- Directed by: William Witney
- Screenplay by: Lillie Hayward
- Story by: Heck Allen
- Based on: Santa Fe Passage 1952 story by Clay Fisher
- Produced by: Sidney Picker
- Starring: John Payne Faith Domergue Rod Cameron
- Cinematography: Bud Thackery
- Edited by: Tony Martinelli
- Music by: R. Dale Butts
- Color process: Trucolor
- Production company: Republic Pictures
- Distributed by: Republic Pictures
- Release date: May 12, 1955;
- Running time: 90 minutes
- Country: United States
- Language: English

= Santa Fe Passage =

1955 film by William Witney

Santa Fe Passage is a 1955 American Western film directed by William Witney and starring John Payne, Faith Domergue and Rod Cameron.

==Plot==
Kirby Randolph is a veteran scout who comes to hate all Indians after being betrayed by a Kiowa chief called Satank, whose massacre killed many men and ruined Kirby's reputation. Kirby and his partner Sam Beekman are offered work by Jess Griswold, who believes a man deserves a second chance. Kirby immediately demands that an old Indian woman, Ptewaquin, be ordered off the wagon train, but her young companion Aurelie St. Clair refuses to part ways with her.

Aurelie has a half-interest in a shipment of ammunition being delivered to Mexican soldiers. The antagonism between her and Kirby changes to a mutual attraction after Kirby heroically saves several lives along the trail.

Jess, who also loves Aurelie, picks a fight with Kirby by disclosing that the girl is a "half-breed." The two men's differences are forgotten during an attack by Satank's men. A broken leg slows Jess, who volunteers to remain behind and keep fighting while the others escape.
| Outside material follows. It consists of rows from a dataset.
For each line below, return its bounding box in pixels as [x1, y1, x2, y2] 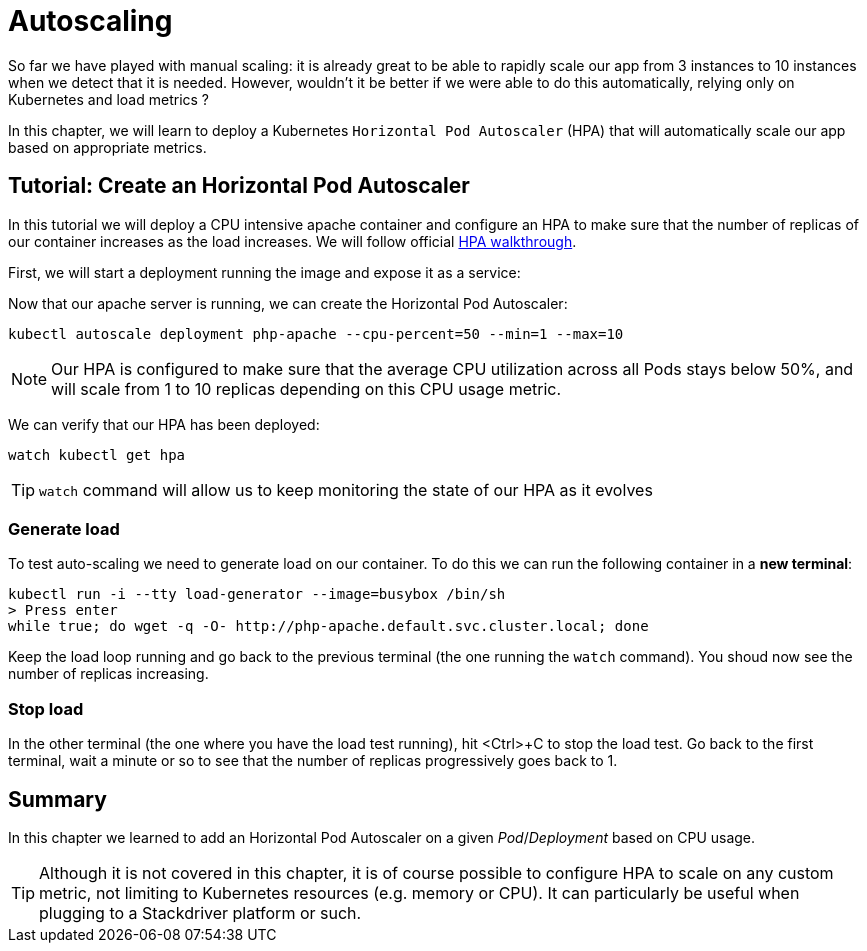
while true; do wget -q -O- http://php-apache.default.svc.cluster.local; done [8, 618, 649, 635]
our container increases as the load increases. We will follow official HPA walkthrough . [8, 232, 577, 250]
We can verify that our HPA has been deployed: [8, 415, 320, 433]
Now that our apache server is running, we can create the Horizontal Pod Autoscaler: [8, 294, 568, 312]
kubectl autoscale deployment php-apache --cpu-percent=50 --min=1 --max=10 [8, 325, 624, 342]
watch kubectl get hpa [8, 446, 186, 463]
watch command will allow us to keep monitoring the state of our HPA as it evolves [39, 479, 653, 500]
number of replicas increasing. [8, 665, 209, 683]
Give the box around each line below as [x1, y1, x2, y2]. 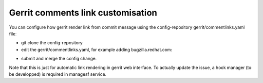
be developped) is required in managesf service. [9, 71, 107, 77]
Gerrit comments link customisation [9, 7, 158, 18]
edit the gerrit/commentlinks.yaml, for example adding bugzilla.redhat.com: [21, 47, 172, 52]
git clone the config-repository [21, 40, 83, 46]
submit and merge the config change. [21, 56, 97, 62]
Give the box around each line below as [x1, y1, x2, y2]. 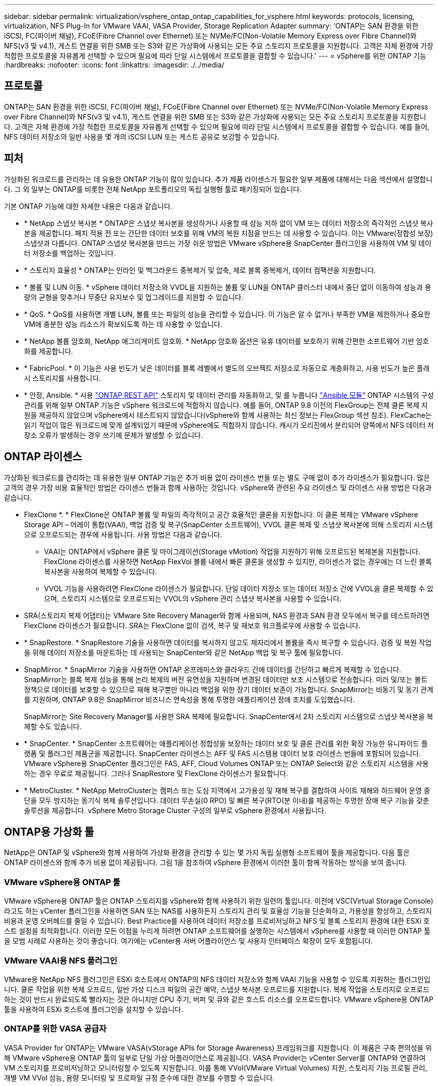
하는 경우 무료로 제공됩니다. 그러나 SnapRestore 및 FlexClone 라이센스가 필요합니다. [24, 769, 288, 778]
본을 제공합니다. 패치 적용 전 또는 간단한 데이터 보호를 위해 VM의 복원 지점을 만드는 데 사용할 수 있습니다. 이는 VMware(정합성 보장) [24, 228, 433, 237]
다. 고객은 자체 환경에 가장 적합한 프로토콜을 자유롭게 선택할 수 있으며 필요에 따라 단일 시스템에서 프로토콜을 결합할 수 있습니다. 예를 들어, [4, 122, 429, 131]
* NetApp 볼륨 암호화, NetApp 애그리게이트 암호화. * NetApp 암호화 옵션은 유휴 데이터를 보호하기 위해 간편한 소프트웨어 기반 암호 [24, 336, 429, 345]
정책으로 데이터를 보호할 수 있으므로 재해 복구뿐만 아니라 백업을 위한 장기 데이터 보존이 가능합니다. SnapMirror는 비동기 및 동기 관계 [24, 685, 433, 694]
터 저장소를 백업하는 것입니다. [24, 248, 116, 257]
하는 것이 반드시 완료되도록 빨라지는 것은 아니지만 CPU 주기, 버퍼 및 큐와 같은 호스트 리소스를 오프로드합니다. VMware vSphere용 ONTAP [4, 995, 433, 1004]
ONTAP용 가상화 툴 [4, 825, 94, 838]

Kirby ends up face-to-face with Satank, who is about to kill him when the old woman, Ptewaquin, saves him by killing the Indian chief at the cost of her own life. Kirby discovers that the woman was Aurelie's mother. His hatred gone, he and Aurelie plan to be married in the manner of her mother's people.

==Cast==
- John Payne as Kirby Randolph
- Faith Domergue as Aurelie St. Clair
- Rod Cameron as Jess Griswold
- Slim Pickens as Sam Beekman
- Irene Tedrow as Ptewaquin
- George Keymas as Chief Satank
- Leo Gordon as Tuss McLawery
- Anthony Caruso as Chavez

==Production==
Parts of the film were shot in Snow Canyon State Park.